Amit is an illustrator too but he does not look like Anuj. In fact, he does not look like a human being. He is pink, has dots for eyes, and does not have a nose or ears.
“I wanted to create a visual metaphor for isolation which is why Amit is an alien-like featureless character,” elaborates Anuj and adds, “Amit feels like a tourist when he goes to Nepal. The story is about alienation, assimilation and the idea of home.”
His illustration series ‘Identity’, which explores the duality of his heritage as a Nepali American, reveals that Anuj is all too familiar with the emotions of Amit. A watercolor named ‘Unzip’ shows a calm Anuj unzipping his own face to expose the nervous featureless character within him. Anuj, whose recent visit to Nepal was in 2003, is the tourist.
Anuj’s avatar appears in many other contexts, outside of ‘The Tourist’. In a sketch titled ‘Stomach’, posted on his blog, Ululation, a human head tries to escape from the alien-like creature, while the latter tries to push him back inside. A text is scribbled onto the side:
What is it? That feeling that rises from the depths? That painful bellow that breaks the chains of restraint? Is it Fear? Is it paranoia? It must be something close to the heart. Something that feels grotesque and intimate. That which burns the lines of alienation and familiarity, I seek to escape it and yet know that it is a part of me.
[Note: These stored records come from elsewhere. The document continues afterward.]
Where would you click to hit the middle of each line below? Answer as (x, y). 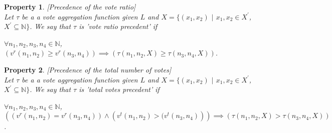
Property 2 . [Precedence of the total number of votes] (88, 69)
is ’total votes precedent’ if (119, 89)
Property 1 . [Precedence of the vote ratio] (70, 6)
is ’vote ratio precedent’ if (118, 26)
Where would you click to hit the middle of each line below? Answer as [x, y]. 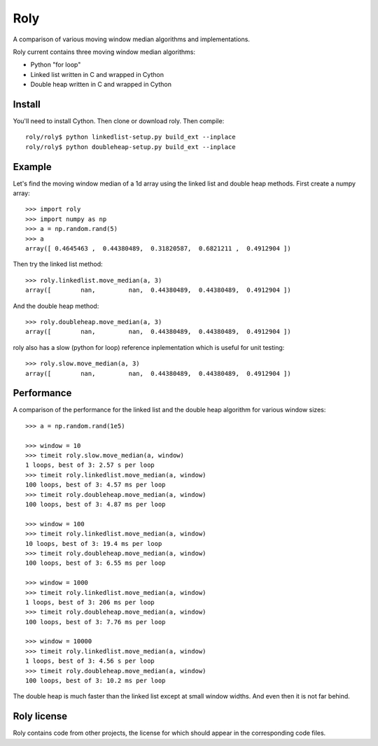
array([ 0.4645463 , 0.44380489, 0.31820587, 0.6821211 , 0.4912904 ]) [158, 249]
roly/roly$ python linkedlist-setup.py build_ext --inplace [131, 137]
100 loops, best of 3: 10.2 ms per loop [96, 681]
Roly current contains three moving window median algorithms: [104, 52]
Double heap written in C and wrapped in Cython [101, 85]
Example [32, 167]
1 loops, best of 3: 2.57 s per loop [90, 465]
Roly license [40, 716]
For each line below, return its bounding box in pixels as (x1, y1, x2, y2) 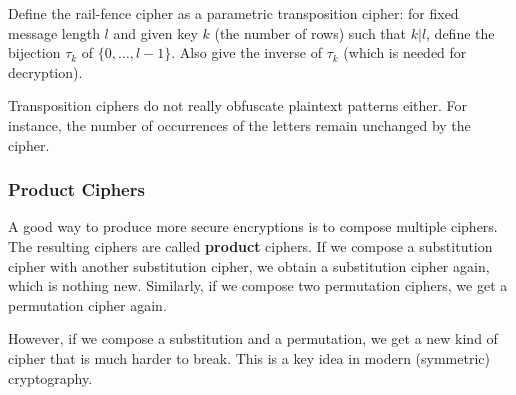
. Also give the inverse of (171, 42, 322, 63)
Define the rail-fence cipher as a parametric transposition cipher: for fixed (8, 3, 459, 23)
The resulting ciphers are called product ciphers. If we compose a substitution (8, 235, 493, 256)
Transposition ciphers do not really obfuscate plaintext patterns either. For (8, 95, 467, 116)
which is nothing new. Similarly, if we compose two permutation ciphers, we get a (8, 275, 508, 296)
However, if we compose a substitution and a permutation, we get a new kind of (8, 328, 498, 349)
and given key (113, 22, 198, 43)
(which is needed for (343, 42, 467, 63)

“Comics are a visual medium that blend texts and images, and the two are equally important,” says Anuj, who struggles to find the balance between the two, and opines, “If the text repeats what the image says, then it’s redundant.”
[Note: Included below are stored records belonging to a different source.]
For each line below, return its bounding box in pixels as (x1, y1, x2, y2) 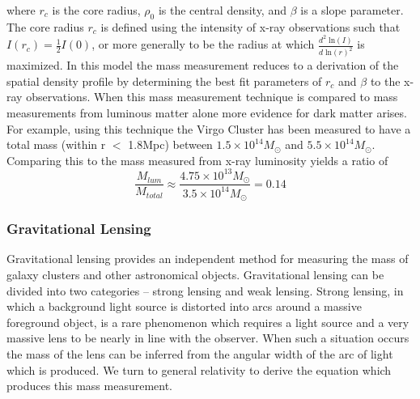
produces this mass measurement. (6, 377, 172, 394)
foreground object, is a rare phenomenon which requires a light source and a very (6, 313, 409, 330)
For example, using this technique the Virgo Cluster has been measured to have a (6, 120, 411, 137)
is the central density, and (158, 2, 286, 18)
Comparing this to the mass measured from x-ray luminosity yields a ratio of (6, 151, 388, 168)
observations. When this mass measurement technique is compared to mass (26, 88, 398, 105)
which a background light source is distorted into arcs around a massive (6, 298, 362, 315)
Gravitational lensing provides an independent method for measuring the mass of (6, 250, 409, 267)
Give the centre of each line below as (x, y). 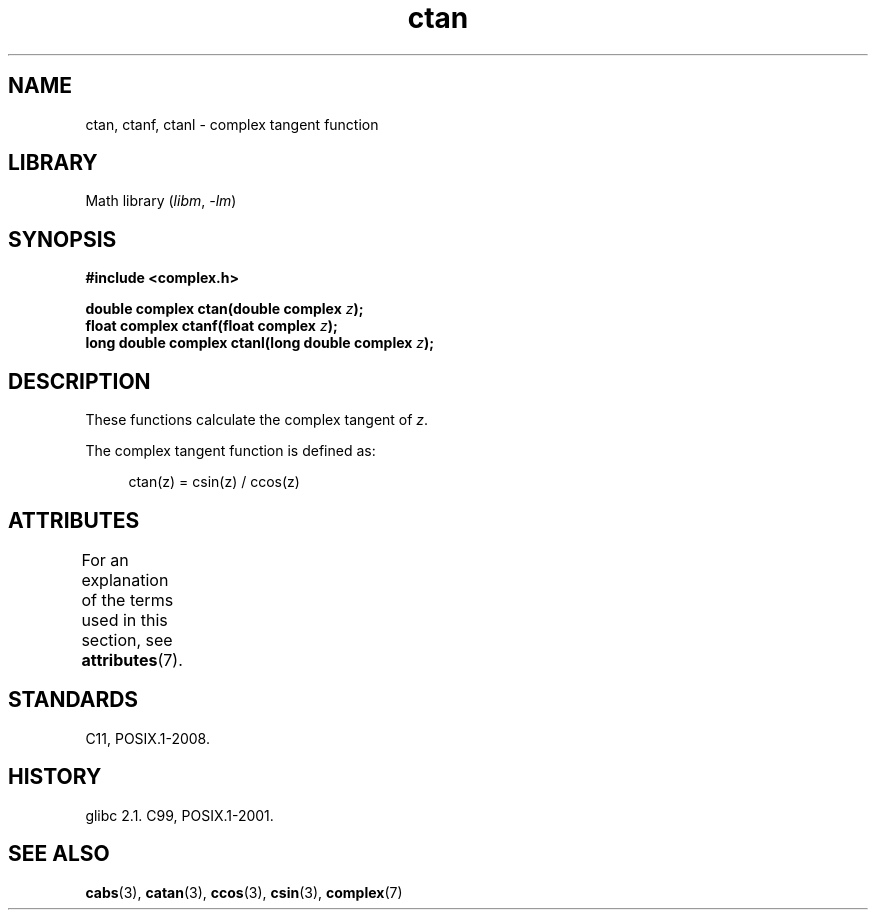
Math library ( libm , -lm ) (161, 201)
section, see (127, 639)
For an (105, 559)
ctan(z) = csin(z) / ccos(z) (214, 482)
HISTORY (55, 777)
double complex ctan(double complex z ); (224, 309)
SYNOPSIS (62, 239)
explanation (125, 579)
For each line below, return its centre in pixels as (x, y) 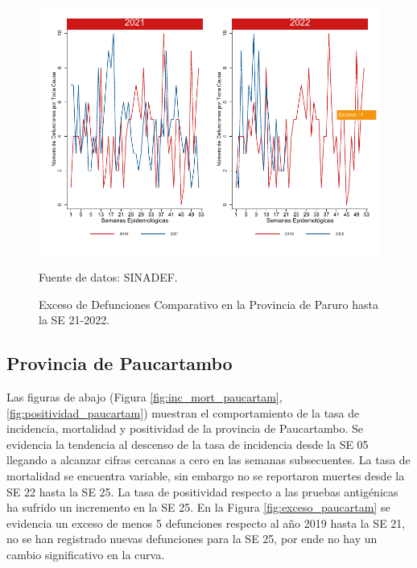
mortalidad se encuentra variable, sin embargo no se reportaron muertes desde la (206, 475)
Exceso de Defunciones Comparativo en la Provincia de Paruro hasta (208, 304)
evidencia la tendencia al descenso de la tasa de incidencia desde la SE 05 (188, 444)
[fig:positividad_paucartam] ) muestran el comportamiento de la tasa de (183, 412)
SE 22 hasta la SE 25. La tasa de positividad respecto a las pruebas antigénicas (202, 491)
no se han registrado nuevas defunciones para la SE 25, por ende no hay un (192, 539)
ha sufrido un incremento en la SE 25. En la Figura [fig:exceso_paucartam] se (198, 507)
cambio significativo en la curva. (86, 554)
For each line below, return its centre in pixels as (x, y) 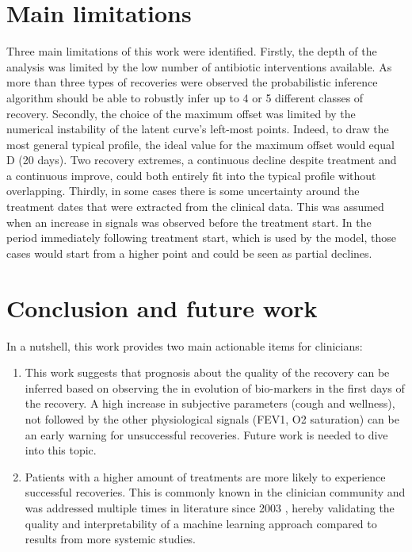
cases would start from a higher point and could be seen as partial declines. (189, 253)
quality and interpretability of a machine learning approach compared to (201, 523)
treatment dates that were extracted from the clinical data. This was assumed (195, 207)
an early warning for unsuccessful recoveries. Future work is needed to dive (206, 434)
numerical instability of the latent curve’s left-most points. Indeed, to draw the (198, 129)
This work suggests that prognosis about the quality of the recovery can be (207, 372)
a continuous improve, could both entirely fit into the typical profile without (191, 175)
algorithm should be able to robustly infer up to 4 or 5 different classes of (185, 97)
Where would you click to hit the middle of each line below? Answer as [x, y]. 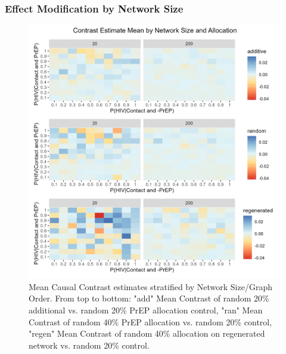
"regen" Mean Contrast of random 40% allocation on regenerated [147, 333]
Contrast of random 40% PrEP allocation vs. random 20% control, [150, 321]
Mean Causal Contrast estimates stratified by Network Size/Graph [150, 286]
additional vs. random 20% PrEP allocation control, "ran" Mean [146, 310]
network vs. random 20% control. [89, 345]
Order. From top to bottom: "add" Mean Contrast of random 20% [149, 298]
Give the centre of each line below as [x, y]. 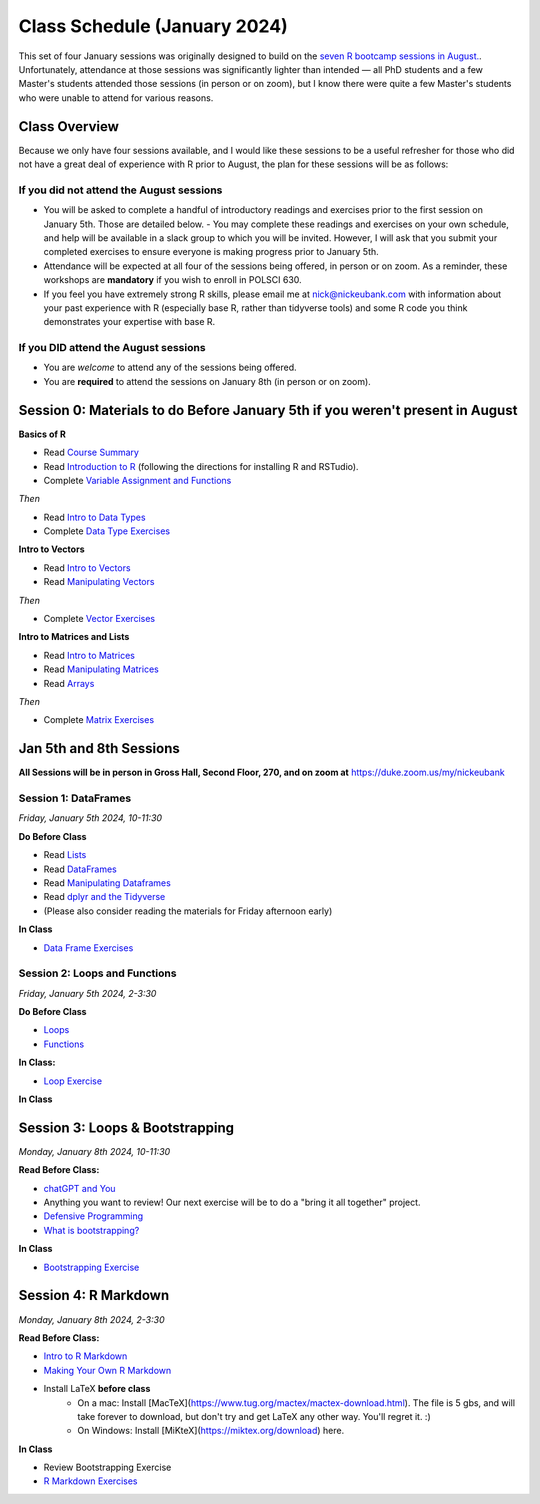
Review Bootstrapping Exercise [107, 1467]
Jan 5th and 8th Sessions [99, 748]
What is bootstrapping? [91, 1230]
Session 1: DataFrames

Anuj’s images are powerful and poignant—with or without words. His illustrations such as ‘Spill’, ‘Submit’ and ‘Lil’ Hijabi’ give the viewers a lot to chew on their own.
While ‘The Tourist’ is a work in progress, Anuj has published two collections of short comics—Ululation and Paliwog.
“I did a short story with a friend on a theme of secret identity called ‘The Twilight’ in March 2009,” he apprises. “We actually decided on the title before the movie came out,” he points out, referring to the blockbuster ‘Twilight’ about vampires. Their story, however, is not a vampire love story but about a boy with super powers.
“I mostly use pen and ink, and occasionally watercolor,” says Anuj.
Apart from working on his own comics, Anuj works freelance for advertising agencies and magazines, making illustrations and storyboards.
“Illustration as a career is a tricky market to find steady job, but it’s possible.” He ends on the encouraging note.